Dataset records

↓

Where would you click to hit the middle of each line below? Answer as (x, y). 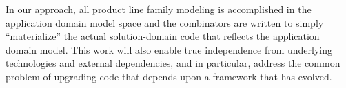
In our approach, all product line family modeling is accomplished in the (159, 9)
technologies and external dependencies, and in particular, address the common (173, 63)
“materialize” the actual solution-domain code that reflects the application (163, 36)
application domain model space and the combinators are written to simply (165, 22)
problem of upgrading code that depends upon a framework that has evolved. (169, 76)
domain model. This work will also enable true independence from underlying (169, 49)
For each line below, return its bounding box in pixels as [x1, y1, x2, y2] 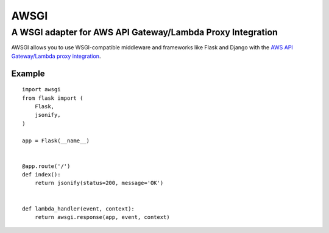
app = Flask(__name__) [22, 137, 90, 144]
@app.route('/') [22, 162, 71, 170]
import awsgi [22, 86, 61, 93]
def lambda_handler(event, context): [22, 205, 135, 212]
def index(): [22, 171, 61, 178]
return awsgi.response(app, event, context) [34, 214, 170, 221]
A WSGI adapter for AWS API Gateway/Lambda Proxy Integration [11, 27, 278, 38]
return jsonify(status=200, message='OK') [34, 179, 164, 187]
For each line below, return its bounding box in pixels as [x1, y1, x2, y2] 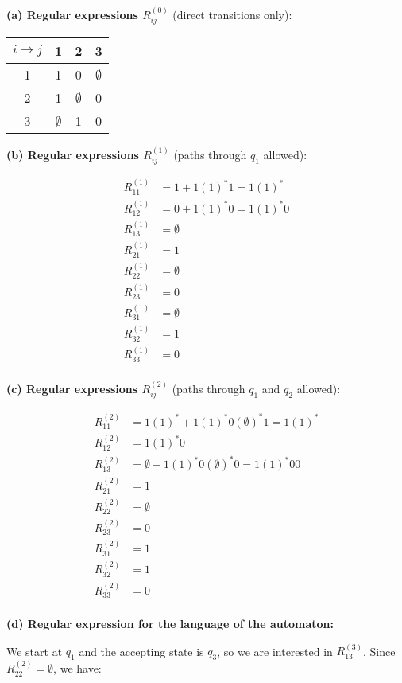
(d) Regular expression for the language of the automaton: [6, 615, 334, 632]
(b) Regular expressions [6, 146, 139, 163]
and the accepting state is [79, 642, 204, 659]
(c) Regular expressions [6, 380, 138, 396]
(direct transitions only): [172, 6, 292, 22]
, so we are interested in [217, 642, 333, 659]
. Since [363, 642, 396, 659]
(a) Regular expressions [6, 6, 138, 22]
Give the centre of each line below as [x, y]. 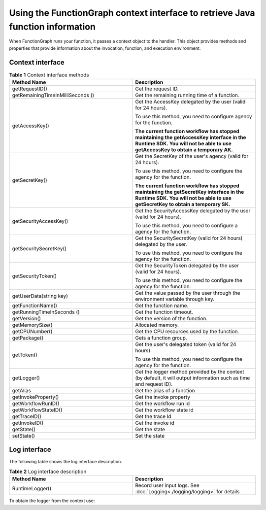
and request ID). [154, 384]
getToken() [25, 355]
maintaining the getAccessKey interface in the [191, 137]
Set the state [150, 436]
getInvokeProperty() [35, 397]
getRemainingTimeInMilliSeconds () [53, 95]
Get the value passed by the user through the [188, 293]
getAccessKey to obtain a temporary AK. [184, 150]
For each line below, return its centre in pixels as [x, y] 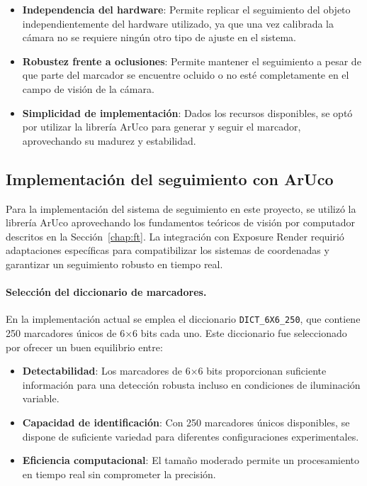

↑

■ PROBLEM DETAILS
All of the data above should be printed again exactly, though none of the pictures belong in the copy.

■ ANSWER SPACE
Where would you click to hit the middle of each line below? Answer as (x, y). 
In our approach, all product line family modeling is accomplished in the (159, 9)
technologies and external dependencies, and in particular, address the common (173, 63)
“materialize” the actual solution-domain code that reflects the application (163, 36)
application domain model space and the combinators are written to simply (165, 22)
problem of upgrading code that depends upon a framework that has evolved. (169, 76)
domain model. This work will also enable true independence from underlying (169, 49)
For each line below, return its bounding box in pixels as [x1, y1, x2, y2] 
app = Flask(__name__) [22, 137, 90, 144]
@app.route('/') [22, 162, 71, 170]
import awsgi [22, 86, 61, 93]
def lambda_handler(event, context): [22, 205, 135, 212]
def index(): [22, 171, 61, 178]
return awsgi.response(app, event, context) [34, 214, 170, 221]
A WSGI adapter for AWS API Gateway/Lambda Proxy Integration [11, 27, 278, 38]
return jsonify(status=200, message='OK') [34, 179, 164, 187]
For each line below, return its bounding box in pixels as [x1, y1, x2, y2] 
(d) Regular expression for the language of the automaton: [6, 615, 334, 632]
(b) Regular expressions [6, 146, 139, 163]
and the accepting state is [79, 642, 204, 659]
(c) Regular expressions [6, 380, 138, 396]
(direct transitions only): [172, 6, 292, 22]
, so we are interested in [217, 642, 333, 659]
. Since [363, 642, 396, 659]
(a) Regular expressions [6, 6, 138, 22]
Give the centre of each line below as [x, y]. 
and request ID). [154, 384]
getToken() [25, 355]
maintaining the getAccessKey interface in the [191, 137]
Set the state [150, 436]
getInvokeProperty() [35, 397]
getRemainingTimeInMilliSeconds () [53, 95]
Get the value passed by the user through the [188, 293]
getAccessKey to obtain a temporary AK. [184, 150]
For each line below, return its centre in pixels as [x, y] 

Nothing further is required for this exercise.